Patients who have responsive disease to TKIs therapy may benefit from elective surgical resection, our results showed that patients with PR and SD both had 2-year survival of 100%, which was significantly longer than the PD patients. The median PFS for patients with PD, SD and PR was 33.3 months, 51.5 months, and 83.0 months, which means patients with responsive disease may benefit from debulking procedures, particularly if surgery achieves either complete extirpation of all tumors or reduction in tumor burden increase the R0/R1 resection rate (Table 3), this is in concordance with previous analyses.[ However, our patients have a higher response rate (PR + SD >50%) to TKIs, and a larger part of them were all judged resectable, whereas in the other series, only 7% of patients were considered suitable for surgery. Such direct comparisons between studies have to be interpreted with much caution as selection bias originate from potential differences in the study populations.

In our analysis, patients with R0/R1 surgery had a median OS of 77.5 compared with 48.3 months in those with incomplete R2 resection (Fig. 2C), a survival benefit of more than 2 years. Complete resection had a significant positive prognostic value in the multivariate analysis.

Of note, patients with disease limited to the liver showed the longest median OS in this study. We believe that this data does not allow an unequivocal recommendation for surgery but that it does support a surgical approach in metastatic lesions in carefully selected patients, especially with metastases restricted to 1 organ.

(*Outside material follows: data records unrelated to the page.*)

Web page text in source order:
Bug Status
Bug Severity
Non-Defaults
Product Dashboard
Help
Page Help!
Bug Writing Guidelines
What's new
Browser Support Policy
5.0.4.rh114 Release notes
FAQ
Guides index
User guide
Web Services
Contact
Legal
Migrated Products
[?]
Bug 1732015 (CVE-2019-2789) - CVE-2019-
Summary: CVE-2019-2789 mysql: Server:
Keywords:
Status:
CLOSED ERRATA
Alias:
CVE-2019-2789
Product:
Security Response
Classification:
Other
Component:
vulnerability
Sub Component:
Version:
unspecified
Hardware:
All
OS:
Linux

We here present by far the largest series of patients study with palliative surgery in advanced GIST, our data provide evidence that resection of metastatic disease after TKIs therapy is associated with a long median OS. Quality of life after surgery was not investigated, however, we did not observe surgery-related mortality are worse than previous trials with TKIs as a single therapy.

Conclusion

Advanced GIST patients with good performance status and response to treatment benefited from palliative surgery. Prospective phase III studies are ongoing to assess whether or not surgical resection improves outcome in patients with advanced GIST responding to TKIs therapy.